NATO’s Enduring Alliance

The highly anticipated twenty-fifth North Atlantic Treaty Organization summit began May 20 in Chicago; most of the NATO member states are facing defense budget cuts, their publics have grown tired of the war in Afghanistan, and some are worrying about NATO inevitably becoming militarily irrelevant.  In an election year, the Obama Administration wants to look strong on defense while leading the alliance to a reasonable exit from Afghanistan.  Despite the Administration’s policy ‘turn’ to the Asia-Pacific, NATO remains a formidable alliance structure unlike any other.  While not all 28 members may pull their weight (only two states follow the mandate that defense budgets be 2% of GDP), the collective defense alliance remains a pertinent force that states in East Asia and the Pacific were never able to replicate.  Smart Defense and the institution of missile defense capability have been achievements outside of the ISAF operation in Afghanistan.

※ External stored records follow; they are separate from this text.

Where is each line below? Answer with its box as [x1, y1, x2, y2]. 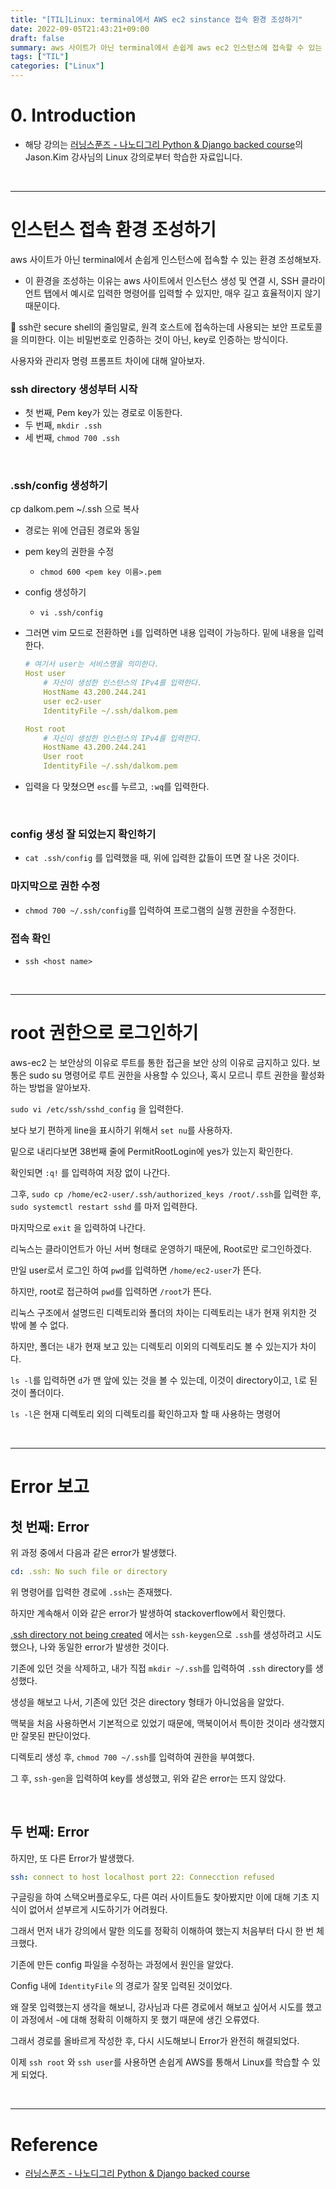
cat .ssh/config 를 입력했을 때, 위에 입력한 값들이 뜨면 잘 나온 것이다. [24, 852, 300, 864]
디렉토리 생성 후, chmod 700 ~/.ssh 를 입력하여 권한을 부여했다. [10, 1751, 255, 1763]
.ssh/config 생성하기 [10, 479, 108, 493]
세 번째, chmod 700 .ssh [24, 432, 120, 444]
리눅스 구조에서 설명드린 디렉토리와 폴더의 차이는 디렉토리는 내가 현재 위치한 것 [10, 1306, 318, 1318]
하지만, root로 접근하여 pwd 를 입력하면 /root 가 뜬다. [10, 1285, 212, 1297]
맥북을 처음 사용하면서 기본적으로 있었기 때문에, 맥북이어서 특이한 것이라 [10, 1717, 291, 1729]
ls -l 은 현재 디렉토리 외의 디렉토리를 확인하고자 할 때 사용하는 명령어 [10, 1407, 281, 1420]

In Lisbon in 2010 NATO leaders agreed to develop a missile defense capability, and that concept has now come to fruition.  In Chicago, leaders announced that they have achieved an interim missile defense capability. NATO Secretary General Anders Fogh Rasmussen stated “Our system will link together missile defense assets from different Allies – satellites, ships, radars and interceptors – under NATO command and control. It will allow us to defend against threats from outside the Euro-Atlantic area.”  The controversial capability has added tension to the Russia-NATO relationship, but NATO has not left any room to back down. 

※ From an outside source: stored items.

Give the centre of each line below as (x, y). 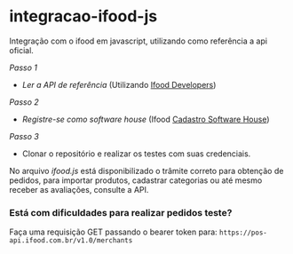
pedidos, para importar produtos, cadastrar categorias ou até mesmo (136, 180)
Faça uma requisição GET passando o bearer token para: (113, 232)
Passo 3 (24, 136)
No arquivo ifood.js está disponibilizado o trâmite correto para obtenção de (146, 171)
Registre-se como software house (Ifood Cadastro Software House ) (146, 119)
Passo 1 (24, 67)
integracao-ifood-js (83, 16)
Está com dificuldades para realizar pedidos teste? (121, 212)
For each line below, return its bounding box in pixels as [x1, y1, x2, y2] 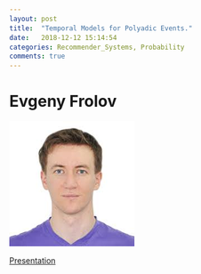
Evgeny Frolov [9, 92, 117, 111]
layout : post [9, 14, 58, 23]
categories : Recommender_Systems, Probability [9, 43, 185, 52]
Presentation [9, 255, 56, 266]
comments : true [9, 52, 66, 61]
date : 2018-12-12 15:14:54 [9, 33, 117, 42]
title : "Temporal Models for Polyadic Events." [9, 23, 193, 33]

Planning for the next decade, NATO leaders seek to “embrace a new culture of cooperation”.  ‘Smart Defense’ is the buzz word for the Obama Administration and NATO member states.  More than 20 multinational projects gained approval ‘at an affordable price’- a sign that members still want to continue to develop and protect the alliance.  As would be expected, leaders agreed to boost military exercises, training and education.  According to the NATO Secretary General, 

 “Our goal is NATO Forces 2020 – an Alliance that deals with today’s economic challenges, and is prepared for the security challenges of the future. These decisions show that despite the economic challenges, Allies are committed to acquire, develop and maintain the capabilities and the skills we need to ensure that our Alliance remains fit for purpose and fit for the future.”

The forward-looking nature of discussions illustrates that member states see the benefit of maintaining a strong and cohesive structure and scope.  While NATO assists with anti-piracy in the Gulf of Aden, intervened in Libya and participated in a training mission in Iraq, it is important that NATO does not get overstretched or over-utilized in conflicts around the globe (that are not related to Article 5 of the Treaty).  The collective defense treaty should not get confused with international peacekeeping or policing forces; given that NATO member states do not explicitly seek expansion of activities much outside of their realm, regional powers in Asia have no cause for concern regarding the missile defense or smart defense initiatives.  Furthermore, NATO member states will be relieved that they are not being coerced into the Obama Administration’s overt Pacific turn.